Hey a win!
It wasn’t particularly pretty, but the Vancouver Canucks avoided a fifth loss in six games by coming out on top over the Columbus Blue Jackets Saturday night.
The Canucks will take the two points and stuff them in their back pocket before heading out on the road this week for the final time this year.
The Canucks magic number meanwhile is now down to 11. That isn’t to clinch the division or the conference or anything but the games left until the playoffs finally start.

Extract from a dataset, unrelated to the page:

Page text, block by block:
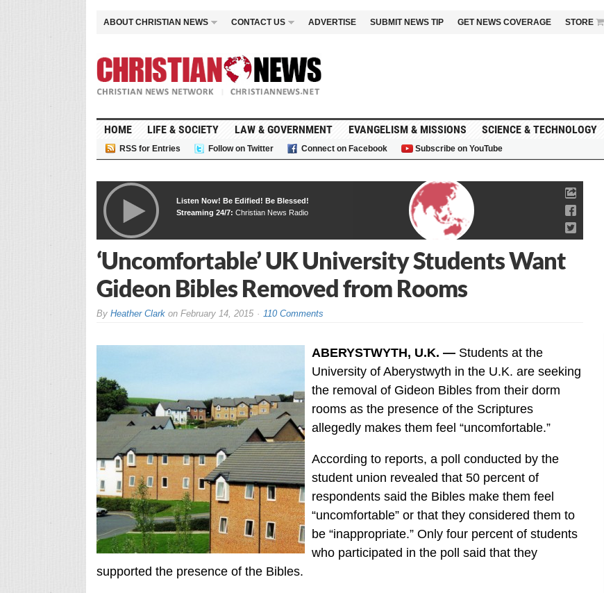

On to the Love Em/Hate Em for the Blue Jackets vs. Canucks.
1. Coast to Coast Edler
The play of the night, and perhaps the Canucks goal of the year, came from Alex Edler who casually went end-to-end without breaking a sweat or even trying.
The Columbus defence parted like the red sea and phoned it in with the intensity of a wet piece of bread.
Edler’s motivation on the goal meanwhile was simple: if he scores, the powerplay is over and he gets to take a nap on the bench.
2. DJ Booth
David Booth continued his hot hand on the second line with his fourth goal in six games as the second line once again showed up to play.
Booth may be a bit of a one-dimensional player but when that dimension is goal-scoring it makes him a very valuable asset.
He’s certainly a better use of $4.5 mill than Keith Ballard (remember him?)
3. Hey Brother
Meanwhile the Sedins bounced back with two goals from Daniel Sedin in a bid to retain first line status on the team. Even better, one came on the powerplay.
Obviously a few goals against Columbus isn’t going to erase all those other games they were blanked it, but it’s a step in the right direction and I’ve been told not to look a gift horse in the mouth, or any type of horse for that matter.
In fact, I’ve been told poking around in horse’s mouths is what got Luck cancelled.
1. Free Passes
Cory gets the benefit of doubt where Roberto doesn’t. That shouldn’t be surprising. It’s also why all those who believe Luongo needs to be pushed off the Burrard Street Bridge would turn their venom on Cory Schneider faster than the backlash against new Coke.
Good luck finding a goalie that isn’t human.
2. Really Steve Mason?
If you’re looking for an explanation for Steve Mason’s incredible drop-off since catching fire as a rookie, it was revealed this week that Mason’s equipment was smaller than the max allowable because he had no idea form-fitting pads were a thing. What?
How do you become an NHL starter and not know a thing about the equipment options you have? Even worse, his new glove probably helped him deny Zack Kassian on his breakaway.
The Blue Jackets just keep getting stranger and stranger…
3. Heart of Oake
I can understand grilling Ryan Kesler over his photo but the Higgins shot wasn’t exactly from a photo shoot and isn’t even recent.
In fact, Oake’s mention was the first time it’s been even remotely on the radar of Canucks Nation in about half a dozen weekes.
But hey it’s Scott Oake so why would you expect anything different? To borrow one of many awkward Kevin Weekes lines on the night, when Scott Oake is talking hockey “the physical temperature rises”.